If you were conducting a religious history course in a grocery's produce section, which fruit would you use to illustrate your lesson? An apple?


A Pithy History of the World's Favorite Citrus

If you were conducting a religious history course in a grocery's produce section, which fruit would you use to illustrate your lesson? An apple? A fig? In her compulsively readable addition to Reaktion's Edible series of trim, single-subject books, Bellingham journalism instructor Toby Sonneman makes a convincing case for the lemon.

The trouble with series such as Edible is there's always bound to be a bum book in the bunch. With nearly 30 authors who've contributed overviews of foods including soup, olives and caviar, it's almost certain a few of them won't adapt to the fact-driven formula of condensed history, photographs and recipes with remarkable grace. But Sonneman's Lemon: A Global History, the subject of an author talk at Elliott Bay Book Co. this weekend, is a standout. In common parlance, it's an un-lemon.

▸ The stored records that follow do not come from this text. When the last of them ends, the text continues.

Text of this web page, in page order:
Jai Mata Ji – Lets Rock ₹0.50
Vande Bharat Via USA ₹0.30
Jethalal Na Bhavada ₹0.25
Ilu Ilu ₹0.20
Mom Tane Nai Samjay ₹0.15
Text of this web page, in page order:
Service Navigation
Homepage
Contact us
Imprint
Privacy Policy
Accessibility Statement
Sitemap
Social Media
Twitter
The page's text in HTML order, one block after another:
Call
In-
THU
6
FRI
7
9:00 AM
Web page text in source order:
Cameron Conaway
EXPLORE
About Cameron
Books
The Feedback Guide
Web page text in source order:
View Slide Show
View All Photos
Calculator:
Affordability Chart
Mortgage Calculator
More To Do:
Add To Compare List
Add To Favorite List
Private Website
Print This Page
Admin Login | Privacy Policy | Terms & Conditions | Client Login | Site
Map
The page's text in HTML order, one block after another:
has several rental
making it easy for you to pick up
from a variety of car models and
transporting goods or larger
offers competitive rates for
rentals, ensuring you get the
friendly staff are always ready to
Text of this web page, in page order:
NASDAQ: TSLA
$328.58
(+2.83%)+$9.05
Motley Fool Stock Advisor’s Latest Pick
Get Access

Sonneman doesn't let that expression go unexplained, of course: Until the 20th century, California growers struggled to master lemon-growing. Their unsatisfactory product - tasteless and costly compared to its Mediterranean competitors - may have inspired the sneering use of "lemon" to describe a faulty product.

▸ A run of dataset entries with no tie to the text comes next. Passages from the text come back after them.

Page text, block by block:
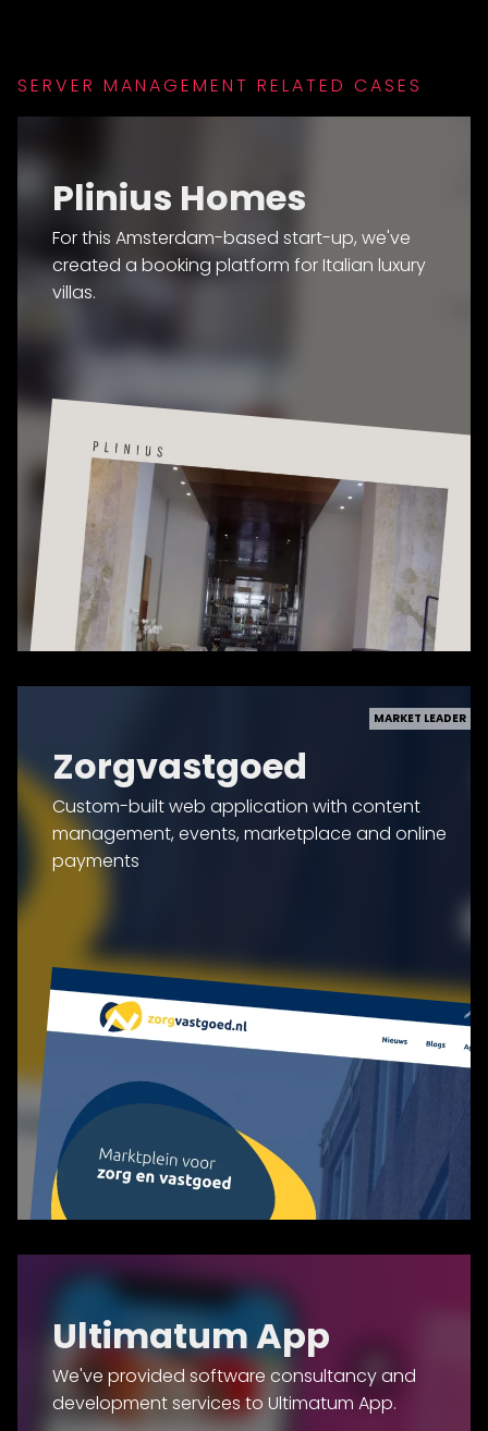
SERVER MANAGEMENT RELATED CASES
Plinius Homes
For this Amsterdam-based start-up, we've
created a booking platform for Italian luxury
villas.
MARKET LEADER
Zorgvastgoed
Custom-built web application with content
management, events, marketplace and online
payments
Ultimatum App
We've provided software consultancy and
development services to Ultimatum App.

But Sonneman's tale begins long before the European colonization of North America. She traces the lemon back to its genetic ancestor, the citron, first documented in a Hindu religious text dating back to 800 BC, although archaeologists have uncovered citron seeds from thousands of years earlier. The citron was repulsively dry and bitter, but ancients were infatuated with its color, medicinal properties and, above all, its scent.

The citron wended its way into Buddhist ceremonies and Islamic writings, but no other religious group embraced the citron with the ferocity of the Jews. The citron, or etrog in Hebrew, became the primary symbol of Sukkot. Since the holiday couldn't be celebrated without an etrog, Jews planted the citrus tree throughout the Diaspora and paid hefty sums for imported fruit. "In effect, the Jews' annual desire for citrons sparked the great Mediterranean citrus culture," Sonneman writes.

But it was Muslim Arabs who propelled the crop to glory. "They swept the fruit along with them wherever they went, filling gardens and courtyards in Spain, Sicily and North Africa with the scent of citrus blossoms as they sowed the seeds of an agricultural revolution," Sonneman writes.

While art and architecture are a more visible manifestation of the Arabs' influence on the European landscape, their lemon trees reshaped the region's cooking. In Sicily, where conquering Normans rejected Islam but dressed in Arab robes and kept harems, lemon was liberally added to chicken dishes and icy desserts. According to Sonneman, it's still fashionable in Sicily to pick a lemon from a tree and eat it unpeeled.

Lemons were considered extraordinarily special in northern Europe, where artists put them in the forefront of their still-life paintings and nobles set them on their feast tables. In seventeenth-century London, a single 'unwasht' lemon cost as much as an average laborer might earn in three days.

Although the lemon's reputation was further boosted when physicians realized it could prevent scurvy -- a maritime scourge so rampant that 1400 of the 2000 crewmen involved with Sir George Anson's 1740 circumnavigation attempt died from it -- it might have remained an expensive indulgence in the new world if not for the Shakers.

In addition to abstaining from sex and making brooms, the Shakers also practiced teetotalism. They needed a delicious, non-alcoholic beverage, so they bought lemons for their U.S. colonies. And as the battle for Prohibition became more pitched, lemonade fever spread to other Christian sects. In the 1870s, Rutherford B. Hayes' wife was nicknamed "Lemonade Lucy" because of her devotion to the drink.

Sonneman's story strays beyond the spiritual. Her chronicle covers lemon fiend Frank Meyer, who walked from Holland to Spain so he could tour citrus groves; modern lemon-growing methods and lemon-scented dishwashing soap. But she almost always returns to the fruit's under-appreciated ethereal qualities. She closes the book with a quote from Pablo Neruda, who called the lemon "a yellow goblet of miracles."

The illustrated talk at Elliott Bay Books is scheduled for Sunday at 2 p.m.